Na janela sem luzinhas lá de casa, um menino fica à espera de um amigo que não vem. Passa um dia, passam dois, passam três, e nada!... Inquieto, o menino da minha história fica insone, sem graça, sem gosto pela vida, sempre à espera do amigo ausente que não vem.

Podia vir de trem. Podia vir de carro. Podia vir até de avião a jato, de foguete!... Nada. Nem um resquício de sua vinda até à janela do velho menino que só quer o velho amigo a seu lado. Podia vir por bem. Mas não virá, nem mesmo por mal. É um amigo que nunca vem.

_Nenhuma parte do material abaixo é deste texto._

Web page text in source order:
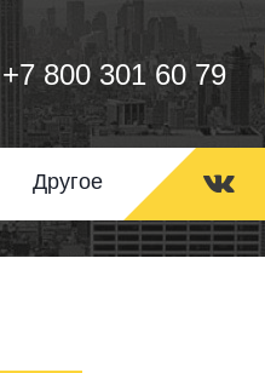
+7 800 301 60 79
Другое
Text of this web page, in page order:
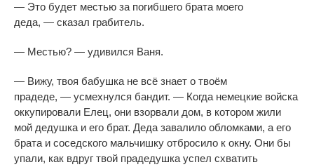
— Это будет местью за погибшего брата моего
деда, — сказал грабитель.
— Местью? — удивился Ваня.
— Вижу, твоя бабушка не всё знает о твоём
прадеде, — усмехнулся бандит. — Когда немецкие войска
оккупировали Елец, они взорвали дом, в котором жили
мой дедушка и его брат. Деда завалило обломками, а его
брата и соседского мальчишку отбросило к окну. Они бы
упали, как вдруг твой прадедушка успел схватить
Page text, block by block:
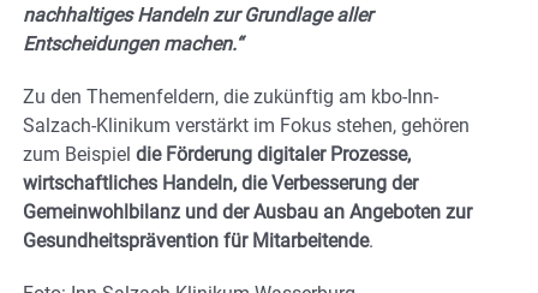
nachhaltiges Handeln zur Grundlage aller
Entscheidungen machen.“
Zu den Themenfeldern, die zukünftig am kbo-Inn-
Salzach-Klinikum verstärkt im Fokus stehen, gehören
zum Beispiel die Förderung digitaler Prozesse,
wirtschaftliches Handeln, die Verbesserung der
Gemeinwohlbilanz und der Ausbau an Angeboten zur
Gesundheitsprävention für Mitarbeitende.
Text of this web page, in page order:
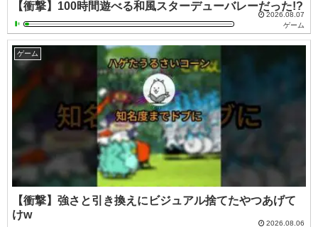
【衝撃】100時間遊べる和風スターデューバレーだった!?
2026.08.07
ゲーム
ゲーム
【衝撃】強さと引き換えにビジュアル捨てたやつあげて
けw
2026.08.06
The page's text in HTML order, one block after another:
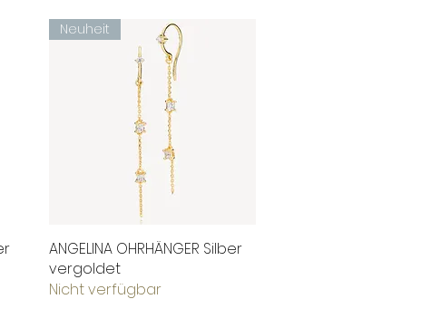
Schnellansicht
Neuheit
ANGELINA OHRHÄNGER Silber
vergoldet
Nicht verfügbar
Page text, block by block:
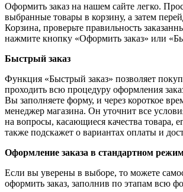
Оформить заказ на нашем сайте легко.
выбранные товары в корзину, а затем
Корзина, проверьте правильность
нажмите кнопку «Оформить заказ» или
Быстрый заказ
Функция «Быстрый заказ» позволяет
проходить всю процедуру оформления
Вы заполняете форму, и через короткое
менеджер магазина. Он уточнит все
на вопросы, касающиеся качества товара,
также подскажет о вариантах оплаты и
Оформление заказа в стандартном
Если вы уверены в выборе, то можете
оформить заказ, заполнив по этапам всю
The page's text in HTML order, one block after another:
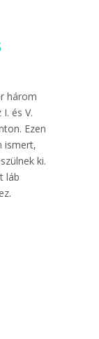
három
és V.
Ezen
ismert,
ki.
láb
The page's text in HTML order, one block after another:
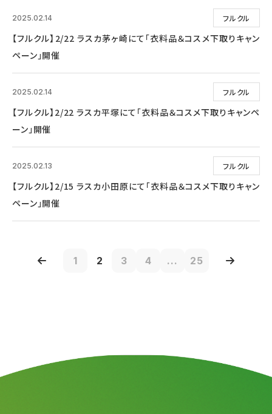
フルクル
2025.02.14
【フルクル】2/22 ラスカ茅ヶ崎にて「衣料品＆コスメ下取りキャン
ペーン」開催
フルクル
2025.02.14
【フルクル】2/22 ラスカ平塚にて「衣料品＆コスメ下取りキャンペ
ーン」開催
フルクル
2025.02.13
【フルクル】2/15 ラスカ小田原にて「衣料品＆コスメ下取りキャン
ペーン」開催
1 2 3 4 ... 25
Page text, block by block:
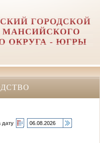
ГОРОДСКОЙ
МАНСИЙСКОГО
ОКРУГА - ЮГРЫ
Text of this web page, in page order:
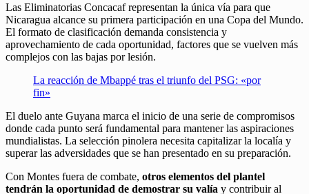
Las Eliminatorias Concacaf representan la única vía para que
Nicaragua alcance su primera participación en una Copa del Mundo.
El formato de clasificación demanda consistencia y
aprovechamiento de cada oportunidad, factores que se vuelven más
complejos con las bajas por lesión.
La reacción de Mbappé tras el triunfo del PSG: «por
fin»
El duelo ante Guyana marca el inicio de una serie de compromisos
donde cada punto será fundamental para mantener las aspiraciones
mundialistas. La selección pinolera necesita capitalizar la localía y
superar las adversidades que se han presentado en su preparación.
Con Montes fuera de combate, otros elementos del plantel
tendrán la oportunidad de demostrar su valía y contribuir al
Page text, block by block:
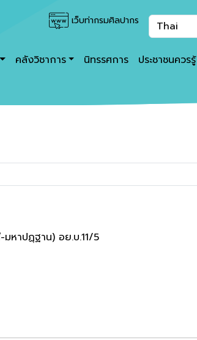
เว็บท่ากรมศิลปากร
คลังวิชาการ นิทรรศการ ประชาชนควรรู้
าปฏฺฐาน) อย.บ.11/5
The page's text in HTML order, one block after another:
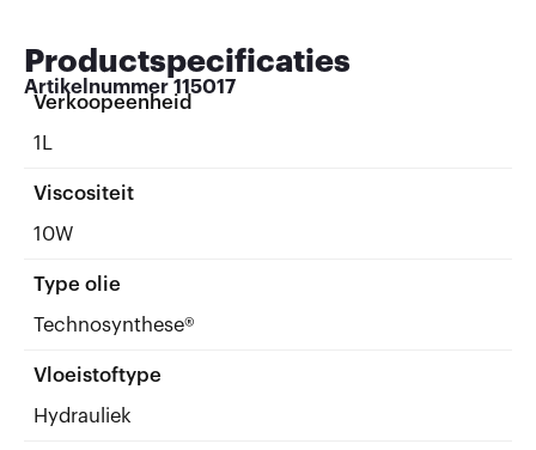
Productspecificaties
Artikelnummer 115017
Verkoopeenheid
1L
Viscositeit
10W
Type olie
Technosynthese®
Vloeistoftype
Hydrauliek
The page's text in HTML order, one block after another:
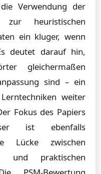
Verwendung der
zur heuristischen
ein kluger, wenn
deutet darauf hin,
gleichermaßen
sind – ein
weiter
Fokus des Papiers
ist ebenfalls
Lücke zwischen
und praktischen
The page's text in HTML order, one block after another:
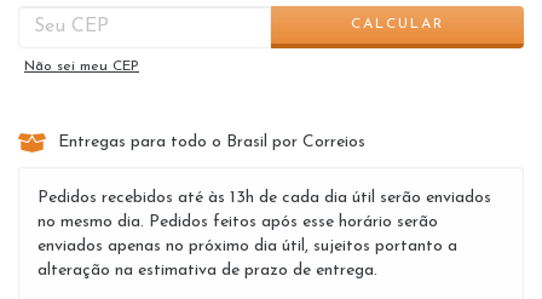
CALCULAR
Não sei meu CEP
Entregas para todo o Brasil por Correios
Pedidos recebidos até às 13h de cada dia útil serão enviados
no mesmo dia. Pedidos feitos após esse horário serão
enviados apenas no próximo dia útil, sujeitos portanto a
alteração na estimativa de prazo de entrega.
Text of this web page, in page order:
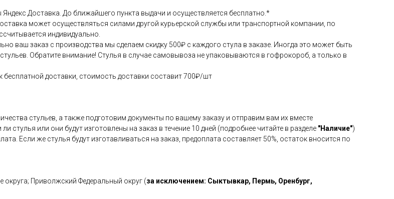
Доставка. До ближайшего пункта выдачи и осуществляется бесплатно.*
может осуществляться силами другой курьерской службы или транспортной компании, по
индивидуально.
ваш заказ с производства мы сделаем скидку 500₽ с каждого стула в заказе. Иногда это может быть
Обратите внимание! Стулья в случае самовывоза не упаковываются в гофрокороб, а только в
доставки, стоимость доставки составит 700₽/шт
стульев, а также подготовим документы по вашему заказу и отправим вам их вместе
или они будут изготовлены на заказ в течение 10 дней (подробнее читайте в разделе "Наличие")
Если же стулья будут изготавливаться на заказ, предоплата составляет 50%, остаток вносится по
Приволжский Федеральный округ (за исключением: Сыктывкар, Пермь, Оренбург,
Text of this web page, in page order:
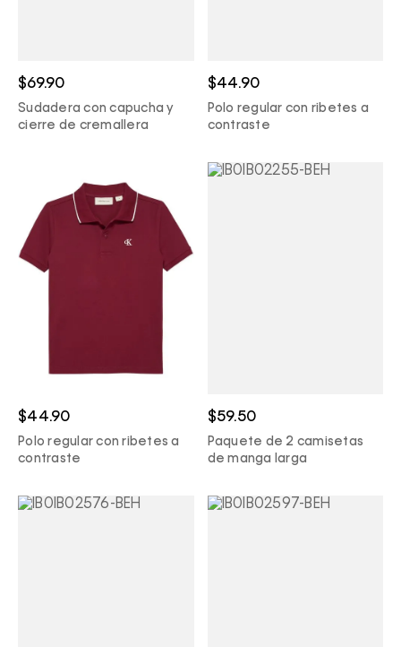
$69.90
Sudadera con capucha y
cierre de cremallera
$44.90
Polo regular con ribetes a
contraste
$44.90
Polo regular con ribetes a
contraste
$59.50
Paquete de 2 camisetas
de manga larga
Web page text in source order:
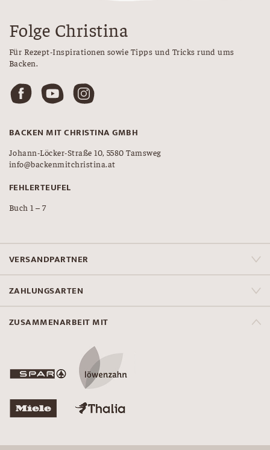
Folge Christina
Für Rezept-Inspirationen sowie Tipps und Tricks rund ums
Backen.
BACKEN MIT CHRISTINA GMBH
Johann-Löcker-Straße 10, 5580 Tamsweg
info@backenmitchristina.at
FEHLERTEUFEL
Buch 1 – 7
VERSANDPARTNER
ZAHLUNGSARTEN
ZUSAMMENARBEIT MIT
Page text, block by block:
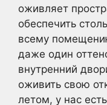
оживляет
обеспечить
всему
даже один
внутренний
оживить свою
летом, у нас
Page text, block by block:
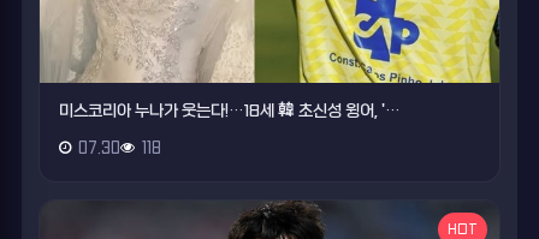
미스코리아 누나가 웃는다!…18세 韓 초신성 윙어, '…
07.30 118
HOT
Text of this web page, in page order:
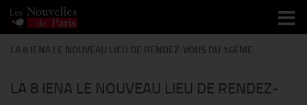
Skip to content
LA 8 IENA LE NOUVEAU LIEU DE RENDEZ-VOUS DU 16EME
LA 8 IENA LE NOUVEAU LIEU DE RENDEZ-
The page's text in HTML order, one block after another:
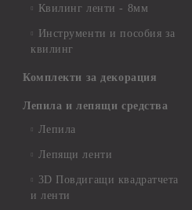
Квилинг ленти - 8мм
Инструменти и пособия за
квилинг
Комплекти за декорация
Лепила и лепящи средства
Лепила
Лепящи ленти
3D Повдигащи квадратчета
и ленти
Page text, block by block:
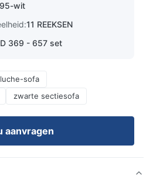
wit
11 REEKSEN
369 - 657 set
sofa
zwarte sectiesofa
aanvragen
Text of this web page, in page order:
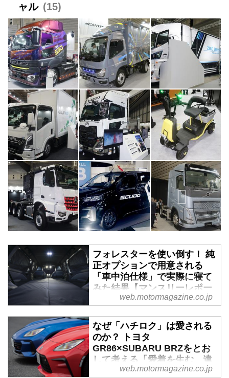
ャル
15
フォレスターを使い倒す！ 純
正オプションで用意される
「車中泊仕様」で実際に寝て
みた結果【マンスリーレポー
ト／2】 - Webモーターマガ
前回の1.8Lターボを搭載した「フ
ォレスター スポーツEX」に続
き、第2回はストロングハイブリ
ッドの「フォレスター Xブレイク
S：HEV EX」にオプションを装
web.motormagazine.co.jp
なぜ「ハチロク」は愛される
のか？ トヨタ
GR86×SUBARU BRZをとお
して考える「愛着を生む、違
いと奥深さ」【比較試乗】 -
web.motormagazine.co.jp
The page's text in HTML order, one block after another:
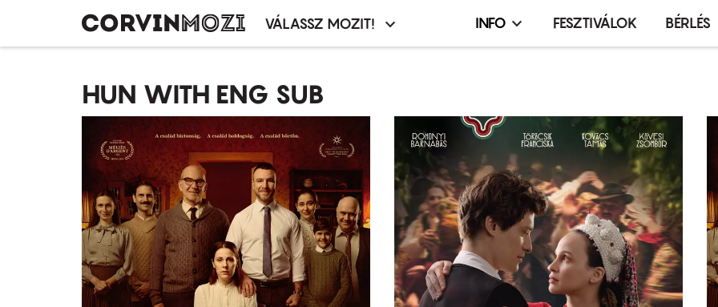
Moziválasztó
VÁLASSZ MOZIT!
Infó,
menü
INFO FESZTIVÁLOK BÉRLÉS
HUN WITH ENG SUB
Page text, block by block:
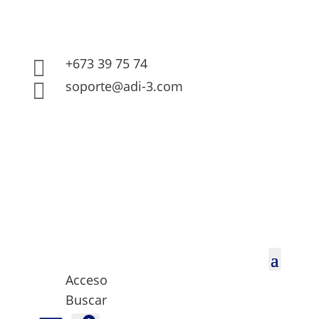
 +673 39 75 74
 soporte@adi-3.com
Acceso
Buscar
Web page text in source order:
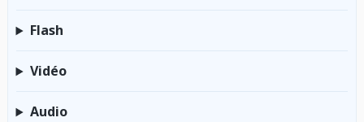
Flash
Vidéo
Audio
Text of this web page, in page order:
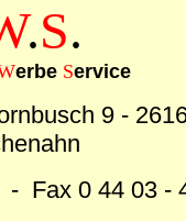
.S.
erbe Service
9 -
- Fax 0 44 03 -
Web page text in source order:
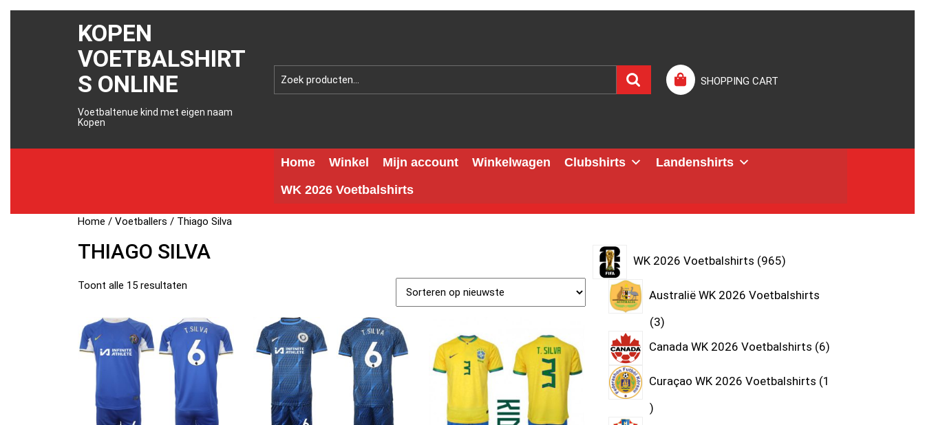
KOPEN
VOETBALSHIRT
S ONLINE
Voetbaltenue kind met eigen naam
Kopen
SHOPPING CART
Home Winkel Mijn account Winkelwagen Clubshirts
Landenshirts
WK 2026 Voetbalshirts
Home /Voetballers / Thiago Silva
THIAGO SILVA
Toont alle 15 resultaten
WK 2026 Voetbalshirts 965
Australië WK 2026 Voetbalshirts
3
Canada WK 2026 Voetbalshirts 6
Curaçao WK 2026 Voetbalshirts 1
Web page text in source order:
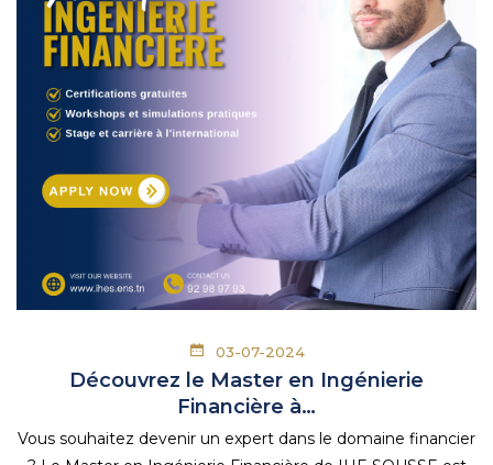
03-07-2024
Découvrez le Master en Ingénierie
Financière à…
Vous souhaitez devenir un expert dans le domaine financier
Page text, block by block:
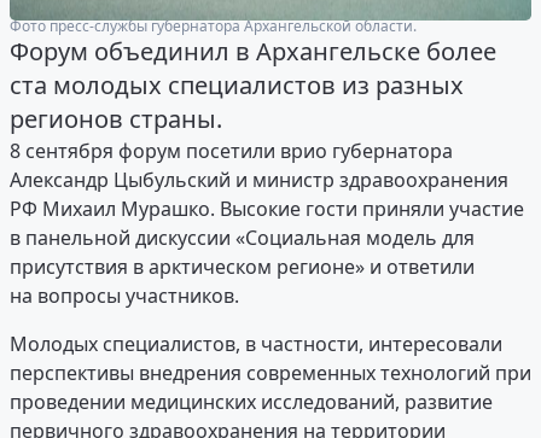
Фото пресс-службы губернатора Архангельской области.
Форум объединил в Архангельске более
ста молодых специалистов из разных
регионов страны.
8 сентября форум посетили врио губернатора
Александр Цыбульский и министр здравоохранения
РФ Михаил Мурашко. Высокие гости приняли участие
в панельной дискуссии «Социальная модель для
присутствия в арктическом регионе» и ответили
на вопросы участников.
Молодых специалистов, в частности, интересовали
перспективы внедрения современных технологий при
проведении медицинских исследований, развитие
первичного здравоохранения на территории
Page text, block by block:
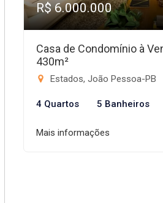
R$ 6.000.000
Casa de Condomínio à
430m²
Estados, João Pessoa-PB
4 Quartos 5 Banheiros
Mais informações
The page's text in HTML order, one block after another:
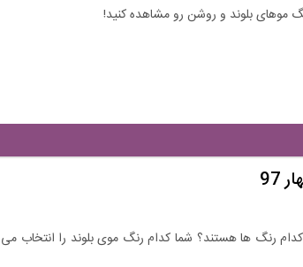
موهای بلوند و روشن رو مشاهده کنید!
جدیدترین رنگ موهای بلوند برای عید 97 و بهار 2018 کدام رنگ ها هستند؟ شما کدام رنگ موی بلوند را انتخاب می
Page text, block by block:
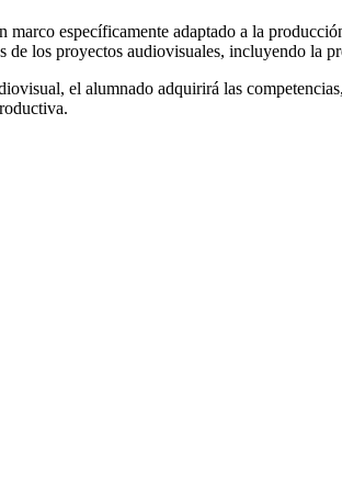
específicamente adaptado a la
los proyectos audiovisuales, incluyendo la
el alumnado adquirirá las
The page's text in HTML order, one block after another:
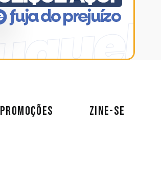
PROMOÇÕES ZINE-SE
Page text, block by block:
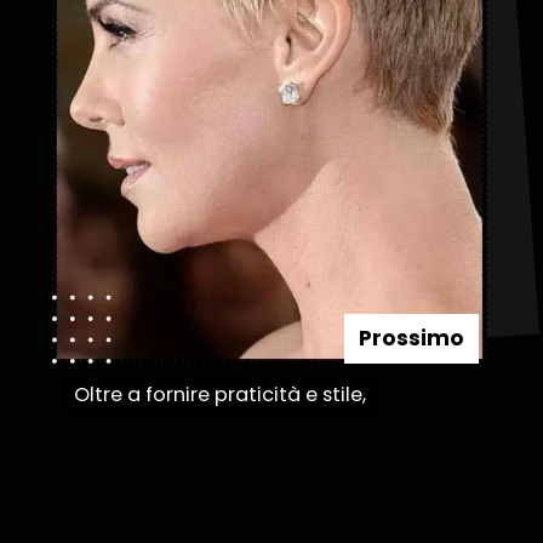
Oltre a fornire praticità e stile,
Oltre a fornire praticità e stile,
Prossimo
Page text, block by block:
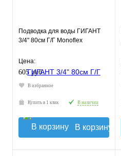
Подводка для воды ГИГАНТ
3/4" 80см Г/Г Monoflex
Цена:
605 руб.
В избранное
Купить в 1 клик В наличии
В корзину
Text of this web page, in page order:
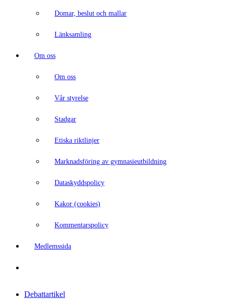
Domar, beslut och mallar
Länksamling
Om oss
Om oss
Vår styrelse
Stadgar
Etiska riktlinjer
Marknadsföring av gymnasieutbildning
Dataskyddspolicy
Kakor (cookies)
Kommentarspolicy
Medlemssida
Debattartikel
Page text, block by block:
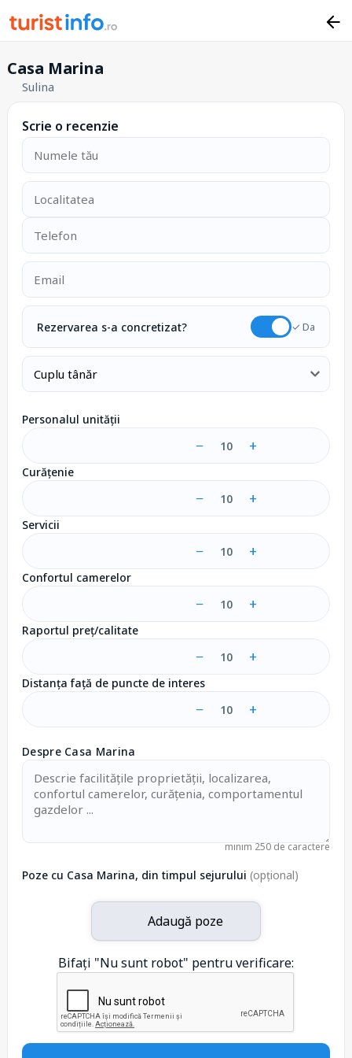
Casa Marina
Sulina
Scrie o recenzie
Rezervarea s-a concretizat? ✓ Da
Personalul unității
− 10 +
Curățenie
− 10 +
Servicii
− 10 +
Confortul camerelor
− 10 +
Raportul preț/calitate
− 10 +
Distanța față de puncte de interes
− 10 +
Despre Casa Marina
minim 250 de caractere
Poze cu Casa Marina, din timpul sejurului (opțional)
Adaugă poze
Bifați "Nu sunt robot" pentru verificare:
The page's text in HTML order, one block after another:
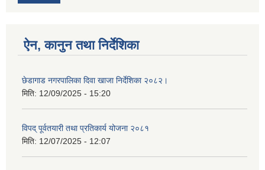
ऐन, कानुन तथा निर्देशिका
छेडागाड नगरपालिका दिवा खाजा निर्देशिका २०८२।
मिति: 12/09/2025 - 15:20
विपद् पूर्वतयारी तथा प्रतिकार्य योजना २०८१
मिति: 12/07/2025 - 12:07
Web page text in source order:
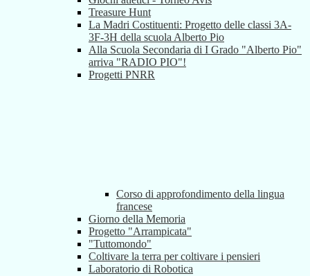
Treasure Hunt
La Madri Costituenti: Progetto delle classi 3A-
3F-3H della scuola Alberto Pio
Alla Scuola Secondaria di I Grado "Alberto Pio"
arriva "RADIO PIO"!
Progetti PNRR
Corso di approfondimento della lingua
francese
Giorno della Memoria
Progetto "Arrampicata"
"Tuttomondo"
Coltivare la terra per coltivare i pensieri
Laboratorio di Robotica
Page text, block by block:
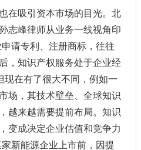
在吸引资本市场的目光。北
志峰律师从业务一线视角印
请专利、注册商标，往往
，知识产权服务处于企业经
现在有了很大不同，例如一
场，其技术壁垒、全球知识
越来越需要提前布局。知识
变成决定企业估值和竞争力
新能源企业上市前，因提
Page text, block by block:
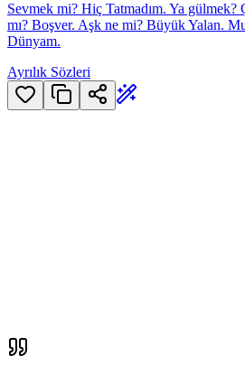
Sevmek mi? Hiç Tatmadım. Ya gülmek?
mı? Boşver. Aşk ne mi? Büyük Yalan.
Dünyam.
Ayrılık Sözleri
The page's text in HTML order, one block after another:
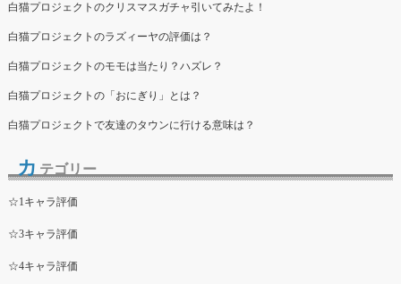
白猫プロジェクトのクリスマスガチャ引いてみたよ！
白猫プロジェクトのラズィーヤの評価は？
白猫プロジェクトのモモは当たり？ハズレ？
白猫プロジェクトの「おにぎり」とは？
白猫プロジェクトで友達のタウンに行ける意味は？
カ テゴリー
☆1キャラ評価
☆3キャラ評価
☆4キャラ評価

É Natal, sim, é Natal!... Os meninos querem mais do que um colinho, um "Durma bem", um beijo doce da mulher que os trouxe ao mundo. Uns querem bola; outros, bike; mas um menino, à janela de sua casa, num bairro periférico da city em que mora, quer o amigo.

Amanhã, quem diria, é vinte e seis de dezembro. O Natal será história, memória, vitória do tempo sobre o homem, que só se lembra do que se foi quando o presente se desfez e já não pode ser mudado. Mudo, um menino, sem Noel, nem Jesus Cristo, sem amigo, reza.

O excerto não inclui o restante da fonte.